Ever since July 29th, three days after Hastenbeck, Pitt had been in Office again; such the bombardment by Corporation-Boxes and Events impinging on Britannic Majesty: but not till now, as I fancy, had Pitt's way, in regard to those German matters, been clear to him. The question of a German Army, if you must, have a No-General at the top of it, might well be problematical to Pitt. To equip your strong fighting man, and send him on your errand, regardless of expense; and, by way of preliminary, cut the head off him, before saying "Good-speed to you, strong man!" But with a General, Pitt sees that it can be different; that perhaps "America can be conquered in Germany," and that, with a Britannic Majesty so disposed, there is no other way of trying it. To this course Pitt stands henceforth, heedless of the gazetteer cackle, "Hah, our Pitt too become German, after all his talking!"—like a seventy-four under full sail, with sea, wind, pilot all of one mind, and only certain water-fowl objecting.
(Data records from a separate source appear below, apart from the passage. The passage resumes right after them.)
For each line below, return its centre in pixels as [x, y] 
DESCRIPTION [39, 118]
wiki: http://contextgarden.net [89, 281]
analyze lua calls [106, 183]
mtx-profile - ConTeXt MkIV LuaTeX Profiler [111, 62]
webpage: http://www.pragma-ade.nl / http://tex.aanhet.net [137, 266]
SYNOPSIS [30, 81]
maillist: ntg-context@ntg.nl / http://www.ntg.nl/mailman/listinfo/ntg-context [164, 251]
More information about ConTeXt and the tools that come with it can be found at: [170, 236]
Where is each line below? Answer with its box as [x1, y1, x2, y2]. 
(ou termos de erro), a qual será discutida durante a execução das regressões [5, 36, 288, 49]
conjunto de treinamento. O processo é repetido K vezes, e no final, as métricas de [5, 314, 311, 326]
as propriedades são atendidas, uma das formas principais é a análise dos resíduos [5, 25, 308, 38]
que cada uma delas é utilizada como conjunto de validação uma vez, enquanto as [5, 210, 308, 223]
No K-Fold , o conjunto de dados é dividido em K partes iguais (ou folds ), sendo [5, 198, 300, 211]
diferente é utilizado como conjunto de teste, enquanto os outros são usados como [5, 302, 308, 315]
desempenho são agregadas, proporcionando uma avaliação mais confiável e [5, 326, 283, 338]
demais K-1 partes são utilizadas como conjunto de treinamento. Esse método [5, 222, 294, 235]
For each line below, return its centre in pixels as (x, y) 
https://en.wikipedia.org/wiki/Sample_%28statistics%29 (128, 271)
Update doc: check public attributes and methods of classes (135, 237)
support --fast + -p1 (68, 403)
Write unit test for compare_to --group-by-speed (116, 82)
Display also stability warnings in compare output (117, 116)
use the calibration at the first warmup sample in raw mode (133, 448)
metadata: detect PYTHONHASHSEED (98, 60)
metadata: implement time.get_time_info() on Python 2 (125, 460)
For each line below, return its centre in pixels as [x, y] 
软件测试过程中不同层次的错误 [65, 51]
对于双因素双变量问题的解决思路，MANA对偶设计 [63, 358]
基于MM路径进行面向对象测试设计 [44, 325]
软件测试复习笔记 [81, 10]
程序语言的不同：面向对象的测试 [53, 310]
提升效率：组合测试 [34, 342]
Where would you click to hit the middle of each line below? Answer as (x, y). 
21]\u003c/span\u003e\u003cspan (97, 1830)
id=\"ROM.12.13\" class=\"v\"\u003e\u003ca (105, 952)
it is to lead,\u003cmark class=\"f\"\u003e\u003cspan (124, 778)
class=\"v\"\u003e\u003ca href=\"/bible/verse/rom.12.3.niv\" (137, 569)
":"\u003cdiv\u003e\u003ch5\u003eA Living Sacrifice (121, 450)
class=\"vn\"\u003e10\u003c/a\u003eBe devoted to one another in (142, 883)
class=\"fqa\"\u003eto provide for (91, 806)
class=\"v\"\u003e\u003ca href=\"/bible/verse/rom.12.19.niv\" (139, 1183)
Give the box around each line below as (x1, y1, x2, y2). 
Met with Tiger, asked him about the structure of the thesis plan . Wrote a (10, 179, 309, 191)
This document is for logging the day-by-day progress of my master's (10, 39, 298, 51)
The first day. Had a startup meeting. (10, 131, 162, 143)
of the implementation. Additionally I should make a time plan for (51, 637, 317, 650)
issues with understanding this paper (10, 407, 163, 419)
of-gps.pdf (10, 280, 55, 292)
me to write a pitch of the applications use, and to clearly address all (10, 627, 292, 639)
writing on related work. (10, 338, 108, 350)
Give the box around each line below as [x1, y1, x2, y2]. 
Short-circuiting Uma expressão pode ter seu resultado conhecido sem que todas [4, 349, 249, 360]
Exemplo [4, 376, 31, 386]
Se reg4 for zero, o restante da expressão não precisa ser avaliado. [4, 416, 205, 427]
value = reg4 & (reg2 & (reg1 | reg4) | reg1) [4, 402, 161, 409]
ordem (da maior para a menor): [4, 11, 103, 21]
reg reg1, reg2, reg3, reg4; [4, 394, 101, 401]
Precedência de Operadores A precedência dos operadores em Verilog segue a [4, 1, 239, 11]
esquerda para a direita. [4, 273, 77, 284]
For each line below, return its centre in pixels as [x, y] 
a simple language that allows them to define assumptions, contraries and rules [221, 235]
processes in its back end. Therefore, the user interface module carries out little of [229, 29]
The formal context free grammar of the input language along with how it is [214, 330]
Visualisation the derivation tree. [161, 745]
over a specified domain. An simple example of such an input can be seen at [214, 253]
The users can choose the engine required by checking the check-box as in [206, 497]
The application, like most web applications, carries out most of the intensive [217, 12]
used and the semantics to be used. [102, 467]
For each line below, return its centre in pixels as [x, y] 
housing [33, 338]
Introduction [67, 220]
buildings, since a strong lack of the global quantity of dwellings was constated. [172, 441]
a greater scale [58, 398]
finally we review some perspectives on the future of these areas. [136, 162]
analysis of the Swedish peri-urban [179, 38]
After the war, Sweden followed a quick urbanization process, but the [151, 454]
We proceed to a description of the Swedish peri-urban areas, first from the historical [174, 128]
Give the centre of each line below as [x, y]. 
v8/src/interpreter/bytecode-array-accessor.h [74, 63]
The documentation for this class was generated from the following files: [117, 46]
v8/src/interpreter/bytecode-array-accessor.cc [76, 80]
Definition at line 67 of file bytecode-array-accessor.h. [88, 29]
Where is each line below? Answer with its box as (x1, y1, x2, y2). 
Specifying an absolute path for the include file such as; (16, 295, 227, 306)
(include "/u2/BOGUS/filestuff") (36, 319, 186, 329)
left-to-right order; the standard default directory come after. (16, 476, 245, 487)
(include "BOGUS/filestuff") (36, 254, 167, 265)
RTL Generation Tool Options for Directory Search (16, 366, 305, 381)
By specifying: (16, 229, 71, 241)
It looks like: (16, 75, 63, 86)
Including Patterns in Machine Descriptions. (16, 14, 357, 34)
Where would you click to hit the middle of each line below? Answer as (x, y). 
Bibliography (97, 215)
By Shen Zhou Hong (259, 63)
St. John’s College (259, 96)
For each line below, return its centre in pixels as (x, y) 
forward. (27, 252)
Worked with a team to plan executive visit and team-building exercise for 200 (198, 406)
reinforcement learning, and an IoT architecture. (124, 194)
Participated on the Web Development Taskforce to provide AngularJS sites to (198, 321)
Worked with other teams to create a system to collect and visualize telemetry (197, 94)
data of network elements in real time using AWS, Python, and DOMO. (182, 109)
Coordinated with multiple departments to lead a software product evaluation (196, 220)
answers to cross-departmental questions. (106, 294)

And is King of England for the next Four Years; the one King poor England has had this long while;—his hand felt shortly at the ends of the Earth. And proves such a blessing to Friedrich, among others, as nothing else in this War; pretty much his one blessing, little as he expected it. Before long, Excellency Mitchell begins consulting about a General,—and Friedrich dimly sees better things in the distance, and that Kloster-Zeven had not been the misfortune he imagined, but only "The darkest hour," which, it is said, lies "nearest to the dawn."